What is being asked → Retype the material that follows exactly, limited to the lines from the one with "Give the centre of each line below as (x, y)." through the one with "Definition at line", and keep out all pictures.

Data provided →
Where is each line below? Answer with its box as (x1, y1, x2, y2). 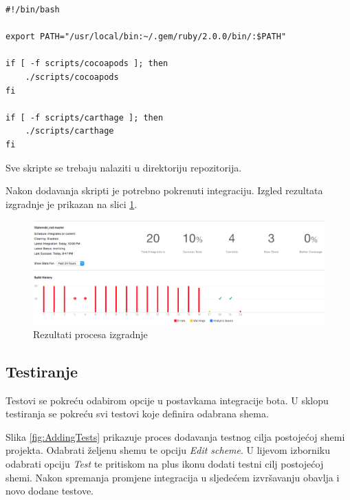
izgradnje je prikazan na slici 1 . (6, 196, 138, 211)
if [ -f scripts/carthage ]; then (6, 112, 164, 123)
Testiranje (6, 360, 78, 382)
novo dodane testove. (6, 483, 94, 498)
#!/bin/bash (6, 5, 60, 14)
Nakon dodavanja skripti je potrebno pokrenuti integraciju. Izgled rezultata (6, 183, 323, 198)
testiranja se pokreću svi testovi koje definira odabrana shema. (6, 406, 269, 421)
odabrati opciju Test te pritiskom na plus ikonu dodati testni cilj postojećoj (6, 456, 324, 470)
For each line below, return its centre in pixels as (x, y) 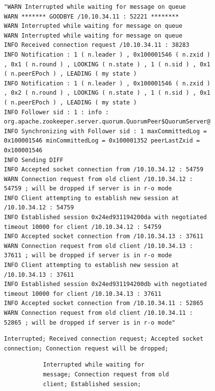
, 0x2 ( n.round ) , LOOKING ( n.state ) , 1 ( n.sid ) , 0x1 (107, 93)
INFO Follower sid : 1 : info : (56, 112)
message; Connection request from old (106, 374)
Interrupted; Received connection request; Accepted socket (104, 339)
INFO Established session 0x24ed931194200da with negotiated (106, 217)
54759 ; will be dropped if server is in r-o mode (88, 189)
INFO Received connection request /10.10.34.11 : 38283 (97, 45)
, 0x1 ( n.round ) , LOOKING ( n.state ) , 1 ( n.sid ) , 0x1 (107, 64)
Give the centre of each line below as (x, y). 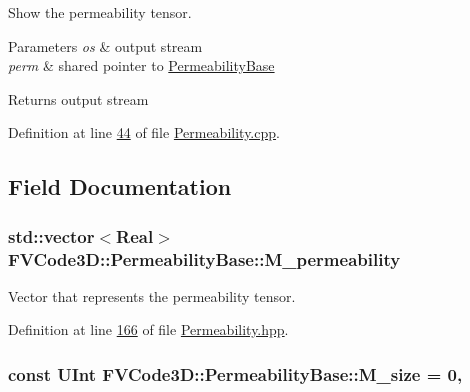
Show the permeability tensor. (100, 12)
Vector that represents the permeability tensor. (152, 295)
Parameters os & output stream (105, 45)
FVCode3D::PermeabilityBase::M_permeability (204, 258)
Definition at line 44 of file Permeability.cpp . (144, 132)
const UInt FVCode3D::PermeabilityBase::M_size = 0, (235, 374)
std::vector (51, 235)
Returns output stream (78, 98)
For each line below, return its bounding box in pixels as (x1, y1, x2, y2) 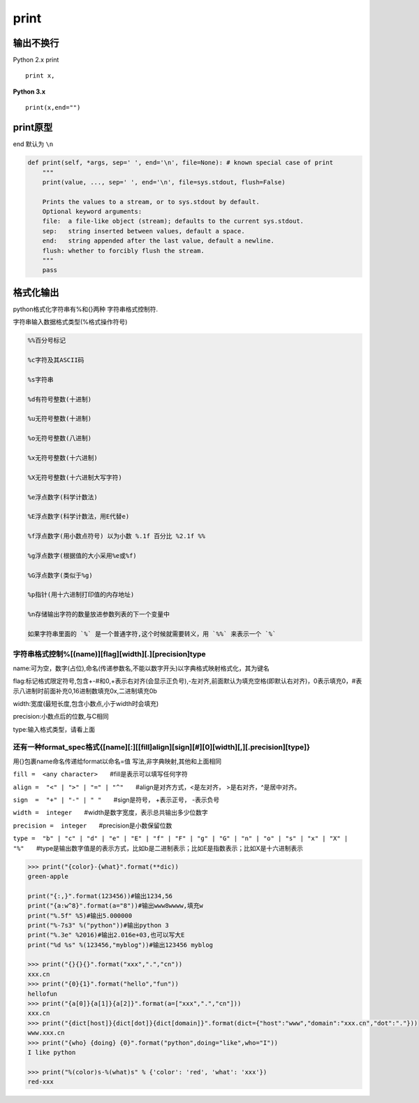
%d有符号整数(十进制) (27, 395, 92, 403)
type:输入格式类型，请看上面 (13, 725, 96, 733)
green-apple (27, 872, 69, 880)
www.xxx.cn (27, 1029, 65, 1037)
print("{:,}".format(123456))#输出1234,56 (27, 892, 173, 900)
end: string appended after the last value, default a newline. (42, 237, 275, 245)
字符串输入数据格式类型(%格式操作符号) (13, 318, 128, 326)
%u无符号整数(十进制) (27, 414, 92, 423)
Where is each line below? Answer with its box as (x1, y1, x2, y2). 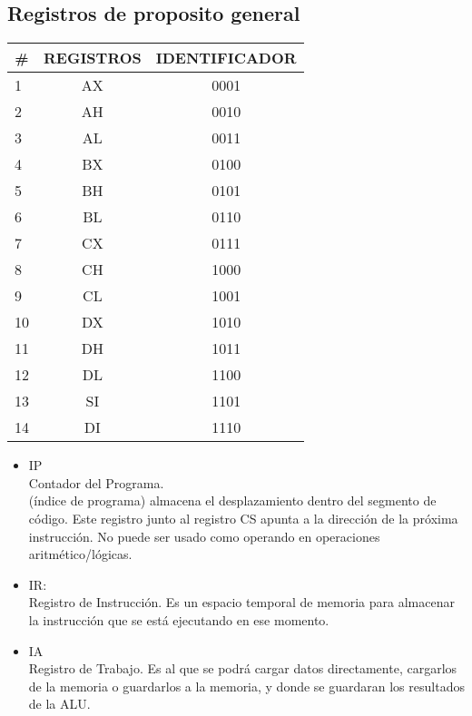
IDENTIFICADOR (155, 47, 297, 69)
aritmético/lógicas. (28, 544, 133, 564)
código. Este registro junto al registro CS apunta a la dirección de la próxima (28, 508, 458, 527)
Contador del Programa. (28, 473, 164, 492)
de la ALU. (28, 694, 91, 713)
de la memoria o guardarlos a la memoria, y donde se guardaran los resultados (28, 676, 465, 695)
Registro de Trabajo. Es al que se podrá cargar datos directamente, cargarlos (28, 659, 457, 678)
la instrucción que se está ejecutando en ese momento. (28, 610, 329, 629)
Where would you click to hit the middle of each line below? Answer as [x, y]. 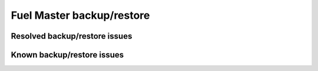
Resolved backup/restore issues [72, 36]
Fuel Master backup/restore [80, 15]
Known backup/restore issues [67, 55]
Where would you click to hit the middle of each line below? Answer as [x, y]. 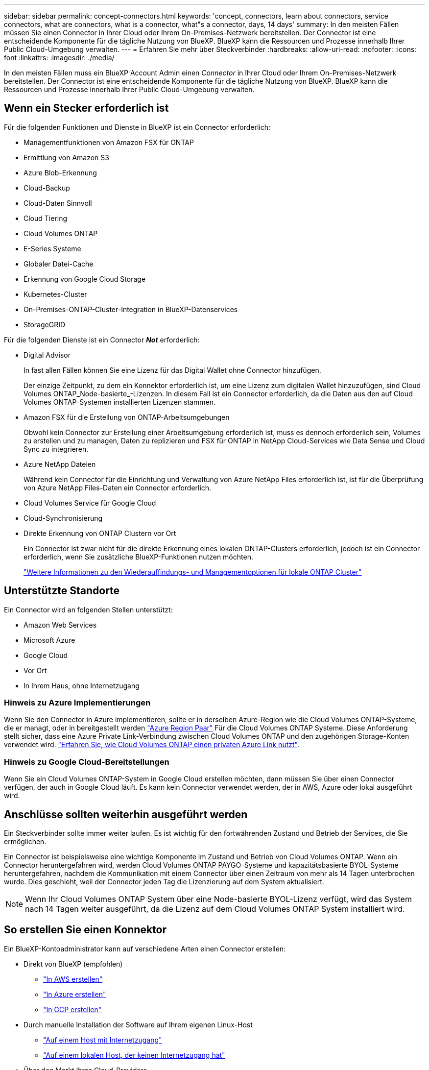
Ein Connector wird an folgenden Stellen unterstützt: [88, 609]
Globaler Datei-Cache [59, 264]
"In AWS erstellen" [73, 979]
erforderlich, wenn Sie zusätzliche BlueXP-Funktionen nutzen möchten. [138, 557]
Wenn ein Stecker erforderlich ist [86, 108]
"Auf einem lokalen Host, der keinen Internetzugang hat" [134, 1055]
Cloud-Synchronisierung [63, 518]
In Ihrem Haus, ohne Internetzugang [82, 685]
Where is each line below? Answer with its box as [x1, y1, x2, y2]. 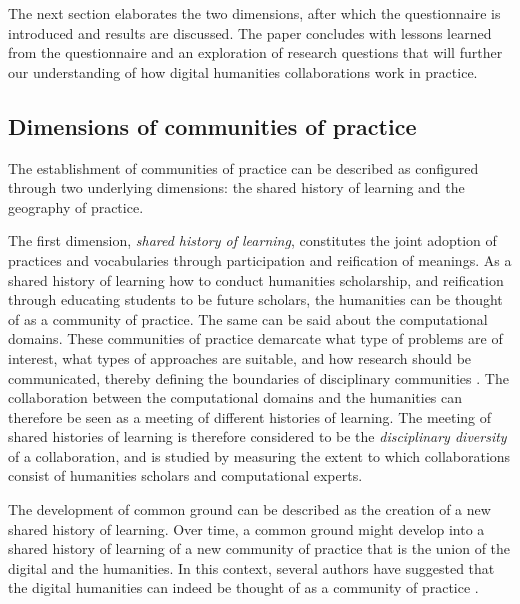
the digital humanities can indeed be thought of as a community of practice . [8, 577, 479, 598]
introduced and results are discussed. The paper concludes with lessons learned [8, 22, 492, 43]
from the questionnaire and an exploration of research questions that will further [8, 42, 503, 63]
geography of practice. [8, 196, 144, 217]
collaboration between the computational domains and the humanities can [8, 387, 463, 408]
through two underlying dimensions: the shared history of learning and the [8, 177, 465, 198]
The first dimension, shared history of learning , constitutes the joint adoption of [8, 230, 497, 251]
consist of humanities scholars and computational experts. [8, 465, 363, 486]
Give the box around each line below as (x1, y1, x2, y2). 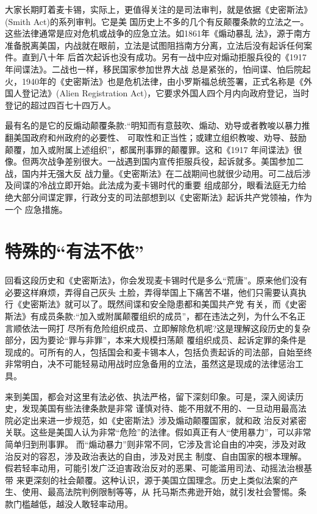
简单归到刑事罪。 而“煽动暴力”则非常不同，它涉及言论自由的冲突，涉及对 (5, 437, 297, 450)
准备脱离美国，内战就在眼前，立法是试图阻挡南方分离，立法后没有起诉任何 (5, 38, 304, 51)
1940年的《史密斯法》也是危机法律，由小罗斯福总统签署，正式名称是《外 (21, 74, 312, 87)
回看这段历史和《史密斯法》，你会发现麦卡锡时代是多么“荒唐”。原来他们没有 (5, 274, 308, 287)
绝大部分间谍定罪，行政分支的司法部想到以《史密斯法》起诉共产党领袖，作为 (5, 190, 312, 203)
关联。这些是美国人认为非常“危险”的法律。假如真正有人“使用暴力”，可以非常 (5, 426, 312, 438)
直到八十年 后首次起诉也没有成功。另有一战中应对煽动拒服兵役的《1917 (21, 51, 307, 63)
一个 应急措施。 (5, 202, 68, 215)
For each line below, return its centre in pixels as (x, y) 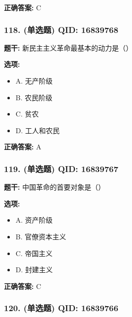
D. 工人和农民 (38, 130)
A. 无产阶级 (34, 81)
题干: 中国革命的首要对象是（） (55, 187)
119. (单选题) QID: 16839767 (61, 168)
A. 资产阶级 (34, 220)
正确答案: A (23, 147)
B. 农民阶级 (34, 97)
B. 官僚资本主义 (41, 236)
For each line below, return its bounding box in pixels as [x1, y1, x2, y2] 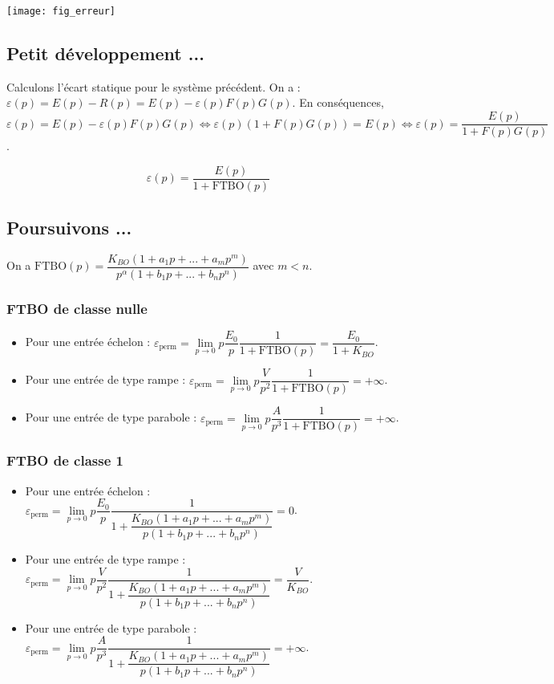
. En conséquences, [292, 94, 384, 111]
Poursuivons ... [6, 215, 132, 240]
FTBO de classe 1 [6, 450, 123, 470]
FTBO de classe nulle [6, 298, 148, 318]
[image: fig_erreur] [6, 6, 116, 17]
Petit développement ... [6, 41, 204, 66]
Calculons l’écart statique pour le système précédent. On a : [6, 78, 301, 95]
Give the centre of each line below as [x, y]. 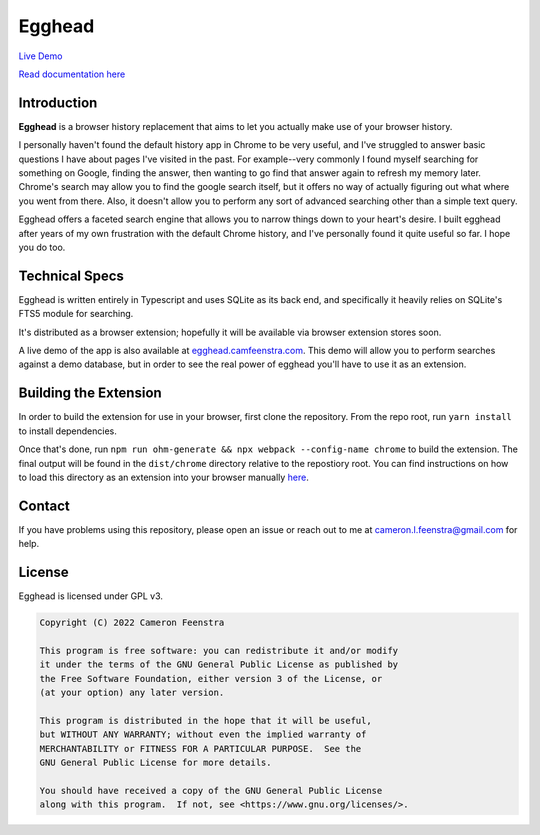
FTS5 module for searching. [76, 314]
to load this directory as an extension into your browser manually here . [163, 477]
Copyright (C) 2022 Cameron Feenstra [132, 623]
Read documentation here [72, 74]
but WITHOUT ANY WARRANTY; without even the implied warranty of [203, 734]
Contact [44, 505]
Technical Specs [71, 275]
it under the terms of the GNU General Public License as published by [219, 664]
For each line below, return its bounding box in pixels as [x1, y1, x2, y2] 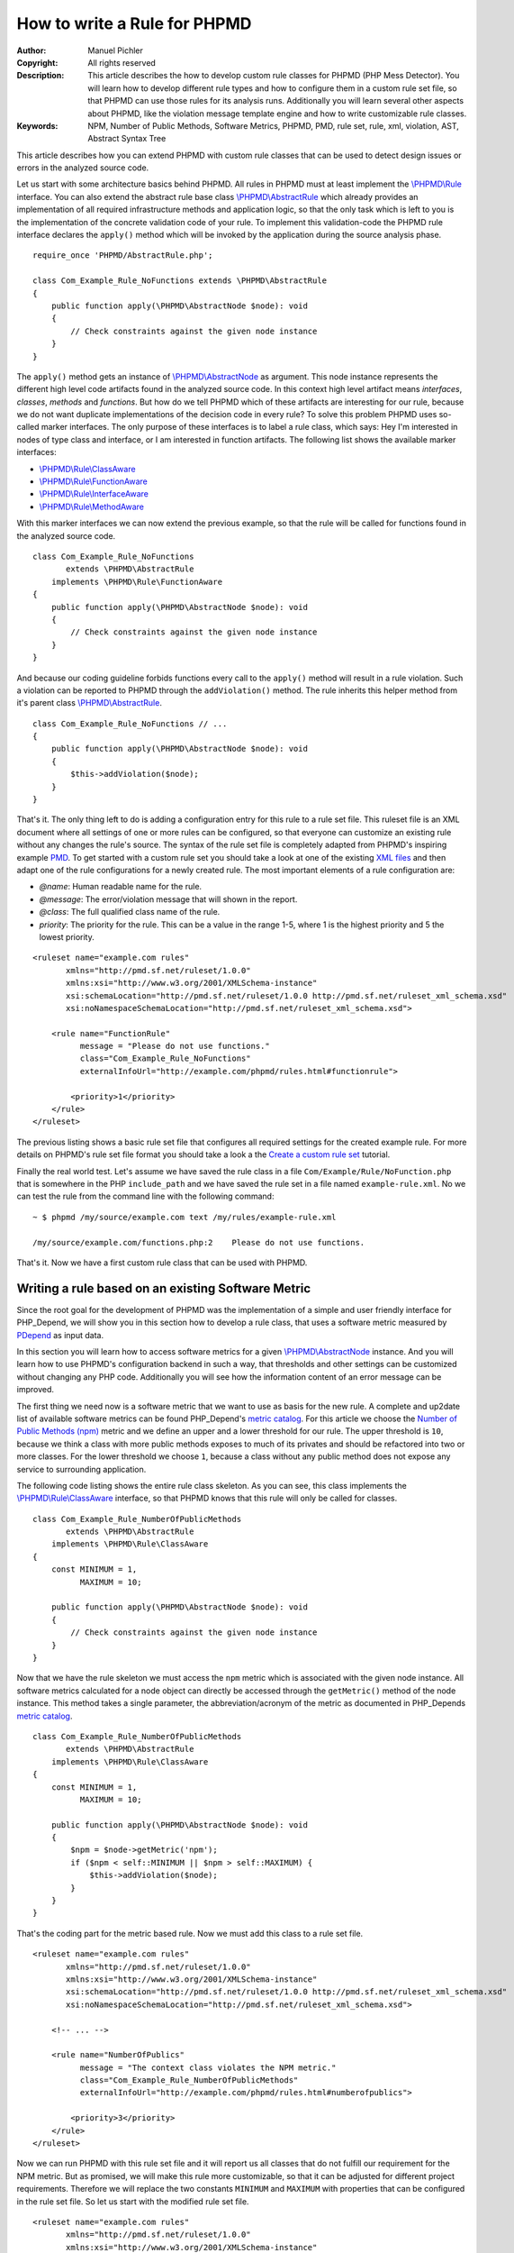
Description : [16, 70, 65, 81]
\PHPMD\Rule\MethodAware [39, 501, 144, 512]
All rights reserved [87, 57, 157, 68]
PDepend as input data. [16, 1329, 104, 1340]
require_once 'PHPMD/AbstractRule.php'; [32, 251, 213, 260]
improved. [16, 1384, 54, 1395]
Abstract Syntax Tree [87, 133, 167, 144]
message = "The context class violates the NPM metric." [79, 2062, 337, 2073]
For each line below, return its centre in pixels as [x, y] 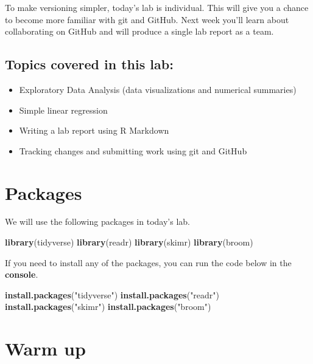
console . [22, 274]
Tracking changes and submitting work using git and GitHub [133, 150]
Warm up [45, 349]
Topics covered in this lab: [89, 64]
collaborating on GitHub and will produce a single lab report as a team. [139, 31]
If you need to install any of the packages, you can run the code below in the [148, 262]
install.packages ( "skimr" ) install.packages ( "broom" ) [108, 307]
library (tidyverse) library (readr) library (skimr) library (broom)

Your response →
Give the centre of each line below as (x, y). 
Show the permeability tensor. (100, 12)
Vector that represents the permeability tensor. (152, 295)
Parameters os & output stream (105, 45)
FVCode3D::PermeabilityBase::M_permeability (204, 258)
Definition at line 44 of file Permeability.cpp . (144, 132)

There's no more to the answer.